Group 3: Productivity Tools

As we move toward the top of the mobile stack, programs begin to veer away from the strictly functional (acquisition, distribution, and security) and focus more on services designed to improve productivity and competitiveness. These tools enable users to do more with their mobile tools than just call, text, and check email.

• Cloud Service and Storage: This is particularly important for companies that develop their own apps: Cloud service allows company data to be stored and accessed from anywhere there is a mobile service connection or Wi-Fi. In other words, it’s the mobility behind your data. Companies can also opt for ready-made or customizable apps that already use the cloud, such as Dropbox and Salesforce programs.

• Custom App Development: Businesses today are racing to transpose the programs they use every day into mobile applications — allowing employees to truly unlock the potential of mobile computing, and fundamentally re-shape how, where, and when work gets done. Mobile application management tools help companies develop and test those apps, then deliver them to employees through either a privately constructed virtual app store or over the major vendors’ own marketplaces (like Apple iTunes and Google Play).
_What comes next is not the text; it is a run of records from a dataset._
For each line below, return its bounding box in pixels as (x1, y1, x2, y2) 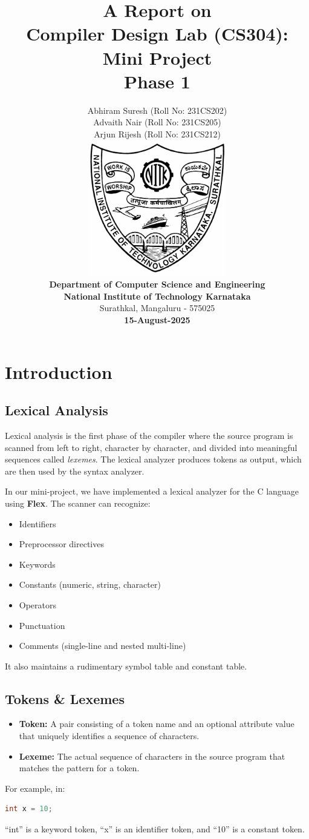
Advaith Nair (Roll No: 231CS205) (93, 116, 221, 128)
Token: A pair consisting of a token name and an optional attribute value (19, 717, 294, 730)
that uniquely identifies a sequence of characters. (19, 729, 200, 742)
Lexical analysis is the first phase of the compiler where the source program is (5, 429, 293, 441)
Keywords (19, 558, 56, 570)
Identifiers (19, 517, 56, 530)
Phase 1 (124, 68, 190, 93)
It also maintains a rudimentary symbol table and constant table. (5, 659, 247, 672)
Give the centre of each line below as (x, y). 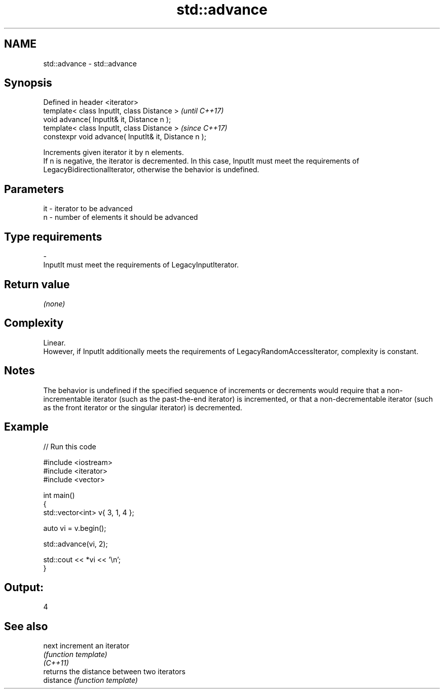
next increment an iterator (86, 646)
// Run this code (70, 446)
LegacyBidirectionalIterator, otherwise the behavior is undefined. (151, 170)
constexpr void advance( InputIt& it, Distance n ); (125, 137)
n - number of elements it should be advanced (121, 217)
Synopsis (28, 83)
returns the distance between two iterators (114, 672)
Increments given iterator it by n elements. (114, 152)

• Application Management: Customized app management services not only help build, deliver and update these programs, but also provide a glimpse into how users are interacting with them. They provide reporting usage rates, performance analytics and more.

Group 4: Strategy and Optimization

Finally, at the top of the stack we move away from the vital programs that make mobile programs go, and focus on more efficiency and strategy — analyzing and optimizing the entire mobile program to get the most out of it. The key is to utilize business intelligence to adjust those plans to ensure that they fit users’ needs and habits, and to use historical data to plan for changes or growth. Essentially, Phase 4 ensures that employees are deployed with an optimized portfolio of devices, the plans and options that go with them, and the apps that enable them to be productive.

• Visibility Platform: The key to tapping into the valuable data generated by hundreds or thousands of workers using mobile devices lies in having unfettered visibility. By being able to see — whether from a 30,000-foot view, or a granular, individual level — exactly how employees are interacting with these devices, mobile managers can not only extract valuable information about what processes can and should be “mobilized” immediately, but can also make real-time adjustments to the program that best fit users’ actual behavior. A tight fit eliminates wasted expenditure (unused minutes or data, overages, roaming charges) and puts users in the best position to get work done.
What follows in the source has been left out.